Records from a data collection
*** Begin section ***
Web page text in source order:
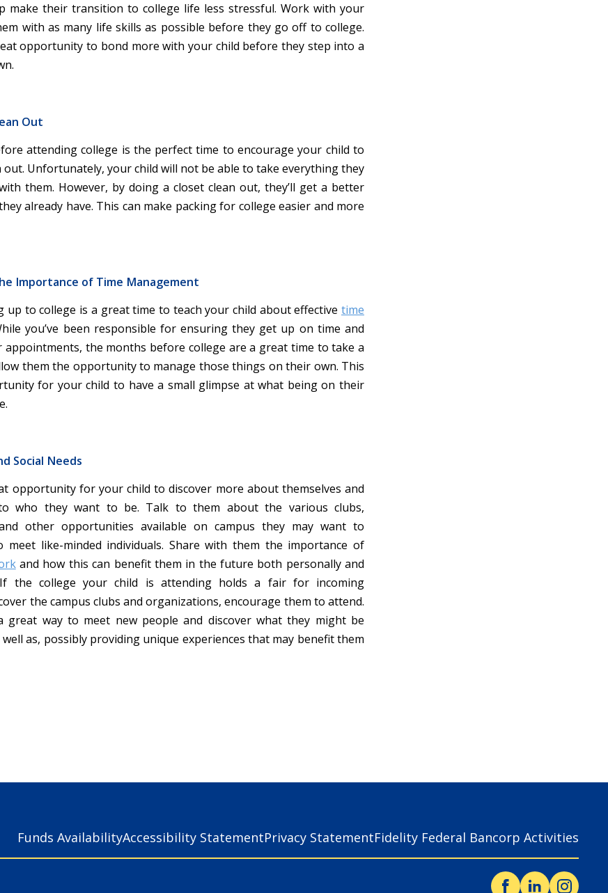
make their transition to college life less stressful. Work with your
with as many life skills as possible before they go off to college.
opportunity to bond more with your child before they step into a
Out
attending college is the perfect time to encourage your child to
out. Unfortunately, your child will not be able to take everything they
them. However, by doing a closet clean out, they’ll get a better
already have. This can make packing for college easier and more
Importance of Time Management
up to college is a great time to teach your child about effective time
you’ve been responsible for ensuring they get up on time and
appointments, the months before college are a great time to take a
them the opportunity to manage those things on their own. This
for your child to have a small glimpse at what being on their
Social Needs
opportunity for your child to discover more about themselves and
who they want to be. Talk to them about the various clubs,
other opportunities available on campus they may want to
meet like-minded individuals. Share with them the importance of
and how this can benefit them in the future both personally and
If the college your child is attending holds a fair for incoming
the campus clubs and organizations, encourage them to attend.
great way to meet new people and discover what they might be
as, possibly providing unique experiences that may benefit them
Funds AvailabilityAccessibility StatementPrivacy StatementFidelity Federal Bancorp Activities
*** End section ***
= WHAT YOU WILL DO =
Give the entries back verbatim and omit the images.

= RESPONSE TO THIS EXERCISE =
Web page text in source order:
make their transition to college life less stressful. Work with your
with as many life skills as possible before they go off to college.
opportunity to bond more with your child before they step into a
Out
attending college is the perfect time to encourage your child to
out. Unfortunately, your child will not be able to take everything they
them. However, by doing a closet clean out, they’ll get a better
already have. This can make packing for college easier and more
Importance of Time Management
up to college is a great time to teach your child about effective time
you’ve been responsible for ensuring they get up on time and
appointments, the months before college are a great time to take a
them the opportunity to manage those things on their own. This
for your child to have a small glimpse at what being on their
Social Needs
opportunity for your child to discover more about themselves and
who they want to be. Talk to them about the various clubs,
other opportunities available on campus they may want to
meet like-minded individuals. Share with them the importance of
and how this can benefit them in the future both personally and
If the college your child is attending holds a fair for incoming
the campus clubs and organizations, encourage them to attend.
great way to meet new people and discover what they might be
as, possibly providing unique experiences that may benefit them
Funds AvailabilityAccessibility StatementPrivacy StatementFidelity Federal Bancorp Activities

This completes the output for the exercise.